G: So do different members of your group have different specialties?

R: Yeah, I'm the webmaster; Marty, my wife, often has the big picture when we're reading. One of the things we do when we read is follow this format: first we read a passage straight through. Then we'll meander through it and basically figure out what it's saying, without any reference material, and the third and final pass we'll take reference material and ferret out everything we can find that we hadn't turned up yet.

G: How many pages do you get through, typically?

R: Like, one. One a month maybe?

G: So this is going to go on for years.

R: Yeah, I mean I've been all the way through it, on my own, but for our group, yes it will take a long time. Some of the people in the group are in their 60s and so it may not be possible for them to get all the way through the book with us.

G: You were talking, earlier, about the five ginkuses.

R: There are a lot more. For example, the ginkus Issy, is split into seven, and those are split into 28. They're called the Raynbow Girls. These are feminine numbers having to do with the Moon, and menstruation and stuff... and other numbers, there is a whole numerology associated with various characters.

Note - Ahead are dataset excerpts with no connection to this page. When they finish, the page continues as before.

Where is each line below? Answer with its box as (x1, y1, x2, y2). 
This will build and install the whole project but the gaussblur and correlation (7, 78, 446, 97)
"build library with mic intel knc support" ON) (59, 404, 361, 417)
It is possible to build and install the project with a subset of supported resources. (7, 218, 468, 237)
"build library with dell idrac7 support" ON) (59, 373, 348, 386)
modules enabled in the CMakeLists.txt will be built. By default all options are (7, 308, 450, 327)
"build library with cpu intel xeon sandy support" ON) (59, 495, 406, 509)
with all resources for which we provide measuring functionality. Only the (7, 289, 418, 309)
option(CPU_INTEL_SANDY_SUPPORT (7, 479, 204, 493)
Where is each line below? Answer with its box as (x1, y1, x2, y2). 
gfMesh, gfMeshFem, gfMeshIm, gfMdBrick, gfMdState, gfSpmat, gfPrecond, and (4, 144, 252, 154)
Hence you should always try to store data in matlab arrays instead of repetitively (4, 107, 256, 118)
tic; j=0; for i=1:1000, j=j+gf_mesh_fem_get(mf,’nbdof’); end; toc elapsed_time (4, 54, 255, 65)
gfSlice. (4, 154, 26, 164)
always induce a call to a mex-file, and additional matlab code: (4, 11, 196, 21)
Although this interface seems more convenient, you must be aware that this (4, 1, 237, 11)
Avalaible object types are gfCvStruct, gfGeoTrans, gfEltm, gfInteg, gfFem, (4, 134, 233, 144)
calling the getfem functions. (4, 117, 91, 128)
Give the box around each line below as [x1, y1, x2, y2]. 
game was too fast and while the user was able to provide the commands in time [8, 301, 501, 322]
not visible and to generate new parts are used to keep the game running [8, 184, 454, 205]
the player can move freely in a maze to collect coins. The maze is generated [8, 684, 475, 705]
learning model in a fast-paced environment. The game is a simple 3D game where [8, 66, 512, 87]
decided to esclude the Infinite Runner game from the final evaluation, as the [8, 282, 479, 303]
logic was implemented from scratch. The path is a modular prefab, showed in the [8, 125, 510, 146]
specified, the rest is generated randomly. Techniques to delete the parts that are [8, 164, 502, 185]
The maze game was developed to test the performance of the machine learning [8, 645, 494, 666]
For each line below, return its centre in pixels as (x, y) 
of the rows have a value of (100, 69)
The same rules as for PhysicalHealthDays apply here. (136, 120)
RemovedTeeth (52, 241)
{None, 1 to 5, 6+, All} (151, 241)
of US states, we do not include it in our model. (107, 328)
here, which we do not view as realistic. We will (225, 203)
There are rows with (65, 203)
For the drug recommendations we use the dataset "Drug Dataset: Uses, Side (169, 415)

G: OK, well what I wanted to ask you was: Is there a particular ginkus, or sub-ginkus, that you are particularly fascinated by or identify with?

R: Well HCE is the protagonist of the book. He's kind of a "big man" figure. Kind of like a guy who starts stuff, a builder. I kind of tend to be a guy who starts a lot of projects. I started this reading group; I started my game night, Seattle Cosmic, and we're having our 10th anniversary in January. And my book, Mind Performance Hacks. I had to manage a group of contributors for that. And like HCE, I like to think I'm really a big man, but the real power is really ALP, and that's ...[laughs]... the way it works in my relationship with my wife, Marty. And then HCE has two sons, Shem and Shaun, Shem the Penman and Shaun the Postman. Shaun's a jock and Shem's a geek. Most people I know identify much more strongly with Shem.

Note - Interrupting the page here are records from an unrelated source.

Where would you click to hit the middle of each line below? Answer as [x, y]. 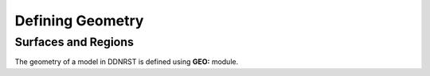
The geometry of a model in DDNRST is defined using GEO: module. [127, 62]
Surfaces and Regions [74, 42]
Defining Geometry [79, 21]
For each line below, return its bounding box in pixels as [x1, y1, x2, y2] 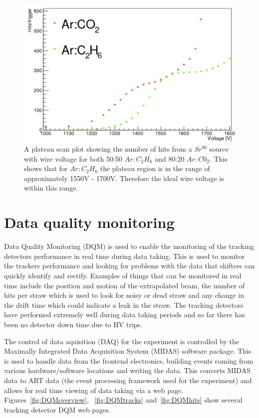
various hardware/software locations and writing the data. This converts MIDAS [4, 365, 251, 376]
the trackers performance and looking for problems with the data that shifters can [4, 260, 255, 271]
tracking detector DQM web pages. [4, 404, 111, 415]
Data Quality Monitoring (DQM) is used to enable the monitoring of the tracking [4, 241, 254, 251]
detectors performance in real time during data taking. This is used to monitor [4, 250, 245, 261]
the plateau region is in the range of [100, 163, 210, 174]
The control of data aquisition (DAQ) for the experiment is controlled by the [4, 336, 240, 346]
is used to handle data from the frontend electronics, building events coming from [4, 355, 254, 366]
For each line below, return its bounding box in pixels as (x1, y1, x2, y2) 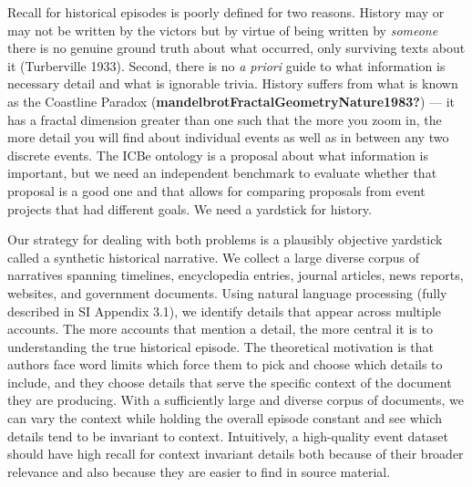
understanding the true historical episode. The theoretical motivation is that (7, 337, 434, 356)
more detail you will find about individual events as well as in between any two (7, 128, 449, 147)
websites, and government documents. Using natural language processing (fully (7, 283, 447, 302)
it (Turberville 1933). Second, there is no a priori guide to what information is (7, 56, 446, 75)
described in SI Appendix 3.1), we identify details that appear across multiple (7, 301, 442, 320)
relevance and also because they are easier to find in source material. (7, 461, 391, 481)
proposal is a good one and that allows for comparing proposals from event (7, 181, 426, 200)
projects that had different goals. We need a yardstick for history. (7, 199, 372, 218)
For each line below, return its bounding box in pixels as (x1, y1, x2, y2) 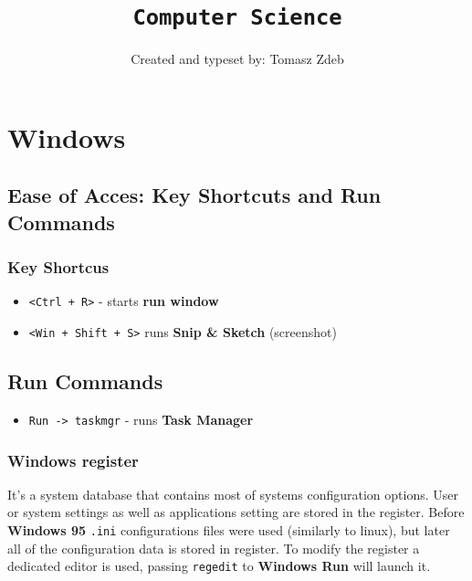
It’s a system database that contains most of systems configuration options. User (7, 484, 458, 503)
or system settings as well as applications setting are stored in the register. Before (7, 502, 465, 522)
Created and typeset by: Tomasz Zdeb (131, 49, 344, 69)
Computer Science (132, 5, 342, 31)
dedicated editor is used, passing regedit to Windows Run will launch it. (7, 556, 431, 576)
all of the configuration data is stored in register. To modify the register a (7, 538, 420, 557)
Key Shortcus (7, 256, 110, 279)
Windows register (7, 449, 139, 471)
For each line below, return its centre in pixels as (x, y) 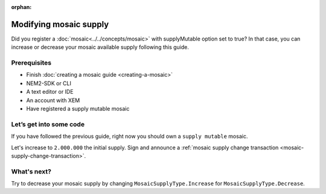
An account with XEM (53, 100)
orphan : (21, 7)
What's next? (31, 171)
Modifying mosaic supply (60, 24)
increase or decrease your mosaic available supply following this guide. (100, 47)
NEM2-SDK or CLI (49, 83)
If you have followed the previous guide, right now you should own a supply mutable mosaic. (129, 137)
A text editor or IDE (50, 92)
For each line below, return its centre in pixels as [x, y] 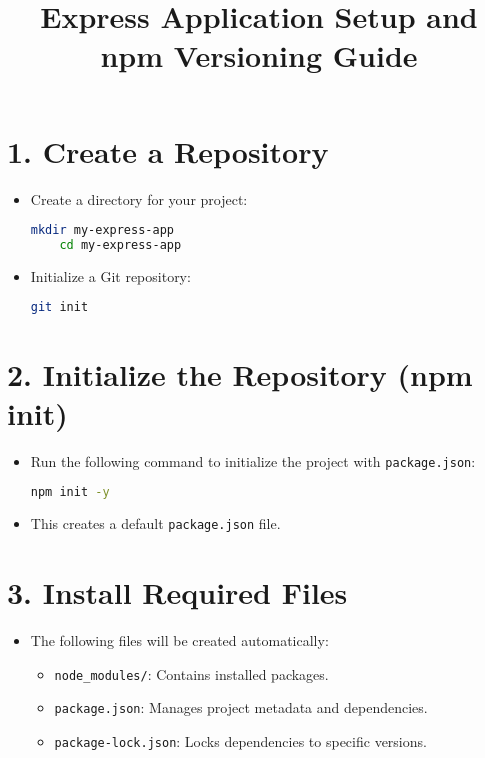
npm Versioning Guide [259, 55]
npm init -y [70, 492]
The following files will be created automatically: [179, 639]
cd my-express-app [120, 244]
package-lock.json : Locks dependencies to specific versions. [240, 740]
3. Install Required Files [177, 592]
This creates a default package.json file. [155, 523]
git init [59, 307]
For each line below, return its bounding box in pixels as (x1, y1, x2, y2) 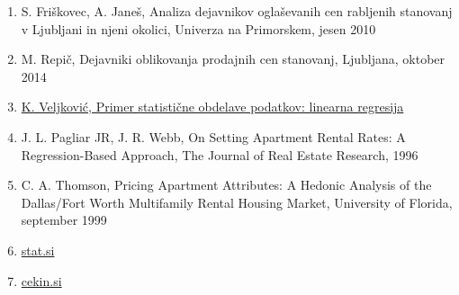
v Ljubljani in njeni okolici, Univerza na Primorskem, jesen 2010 (21, 19, 376, 38)
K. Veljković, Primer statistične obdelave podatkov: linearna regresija (21, 97, 404, 116)
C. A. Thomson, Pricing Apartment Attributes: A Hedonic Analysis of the (21, 175, 432, 194)
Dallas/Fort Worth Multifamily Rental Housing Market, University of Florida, (21, 192, 453, 211)
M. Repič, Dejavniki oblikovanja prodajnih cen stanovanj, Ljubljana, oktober (21, 49, 445, 68)
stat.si (21, 240, 55, 259)
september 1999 (21, 210, 107, 229)
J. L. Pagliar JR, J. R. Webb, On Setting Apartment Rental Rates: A (21, 127, 406, 146)
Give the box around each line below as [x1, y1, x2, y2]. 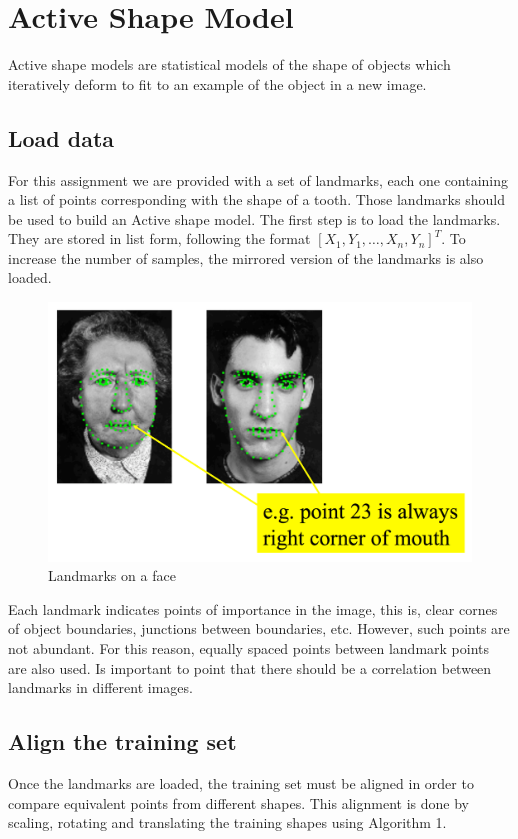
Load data [8, 122, 115, 153]
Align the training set [8, 726, 237, 757]
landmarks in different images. [8, 677, 193, 698]
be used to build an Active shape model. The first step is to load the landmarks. [8, 208, 501, 229]
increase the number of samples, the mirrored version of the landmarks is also [8, 247, 484, 268]
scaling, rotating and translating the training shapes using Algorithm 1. [8, 812, 447, 833]
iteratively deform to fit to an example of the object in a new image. [8, 73, 427, 94]
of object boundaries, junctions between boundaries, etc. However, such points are [8, 618, 510, 639]
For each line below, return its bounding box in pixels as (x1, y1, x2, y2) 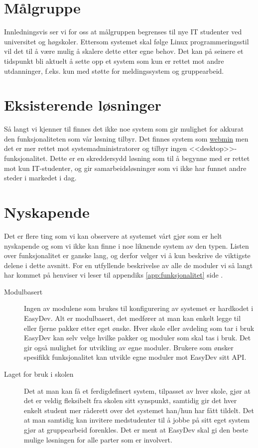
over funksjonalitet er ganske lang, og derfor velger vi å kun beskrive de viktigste (4, 250, 251, 261)
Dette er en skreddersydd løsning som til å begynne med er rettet (50, 153, 250, 163)
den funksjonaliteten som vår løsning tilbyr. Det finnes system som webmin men (4, 133, 249, 144)
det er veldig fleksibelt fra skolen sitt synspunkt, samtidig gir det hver (24, 395, 237, 406)
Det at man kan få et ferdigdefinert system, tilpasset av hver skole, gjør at (24, 385, 251, 396)
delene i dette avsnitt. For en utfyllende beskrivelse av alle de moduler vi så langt (4, 260, 253, 270)
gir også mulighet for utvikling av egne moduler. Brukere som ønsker (24, 342, 234, 352)
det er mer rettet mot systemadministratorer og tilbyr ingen (4, 143, 187, 153)
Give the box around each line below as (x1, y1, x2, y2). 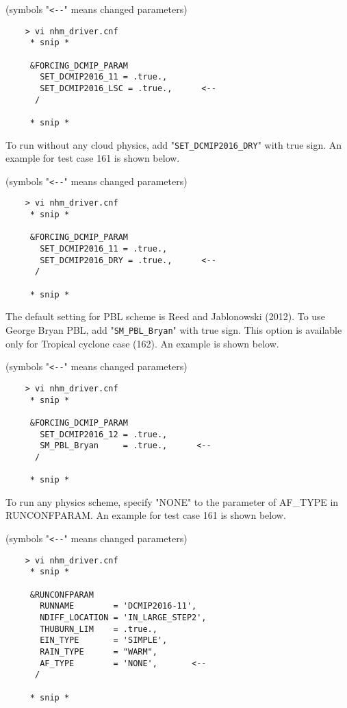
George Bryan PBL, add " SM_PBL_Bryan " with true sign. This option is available (5, 322, 342, 337)
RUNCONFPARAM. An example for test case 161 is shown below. (5, 508, 286, 522)
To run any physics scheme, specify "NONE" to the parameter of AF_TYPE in (5, 494, 339, 509)
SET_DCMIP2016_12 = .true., (40, 429, 168, 439)
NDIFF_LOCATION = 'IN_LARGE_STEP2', (40, 612, 207, 622)
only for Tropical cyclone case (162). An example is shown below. (5, 336, 279, 350)
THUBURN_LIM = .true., (40, 624, 157, 634)
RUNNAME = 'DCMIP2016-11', (40, 601, 197, 611)

G: How does your ongoing study of Finnegans Wake impact your reading of other works, if at all? Most people have one book they are reading at a time, or maybe a few, but you have this one book, that is just around you, I imagine, even as your reading other books.

R: Finnegans Wake is extremely intertextual. It's the supremely intertextual work. Have you heard the term "transclusion"?

G: No, but now I'm curious.

R: OK, back before the World Wide Web, Ted Nelson invented hypertext, except he wanted there to be, rather than simple links from one page to another, he wanted it to be that you would include a page inside of another page, and it would kind of suck it in.

G: Did this really exist, or was it just theoretical?

R: This was back in the Sixties so it was mostly theoretical. There is a long sad story of how the World Wide Web, because it was cheaper and easier, beat him to universally-used hyper text. But it is used sometimes in the WWW. Like on Facebook, you will sometimes see another web page within a frame on a Facbook page. And so you can think of that as transclusion. And that's what Finnegans Wake is like. It refers to other books and kind of sucks them in. So for me, The Wake includes the world and the world incudes The Wake. I don't want to get too religious here, but it's almost like the Escher Painting, "Print Gallery." That's what it's like for me to read it.

G: So what do you think about James Joyce? I mean just from what you've told me about him, I infer him to be this extremely comprehensive mystic. Is there anything you can say about his spirituality or personal philosophy?

R: Well, he was really into duality... Shem and Shaun for example... And Issy has a twin.. And HCE and ALP... it's really hard to pin him down, because whatever he says he will also say the opposite.

G: So that's what he believes... in the opposite. Was he religious?

R: He was a mystic, but he was kind of an atheistic mystic.

G: Anything else you want to mention about the book?

R: Well we've been talking about Finnegans Wake as if it's about a pre-funeral gathering, but I want to point out another meaning of the title. You'll notice there is no apostrophe, so perhaps it should be taken as a command: "Finnegans: Wake!"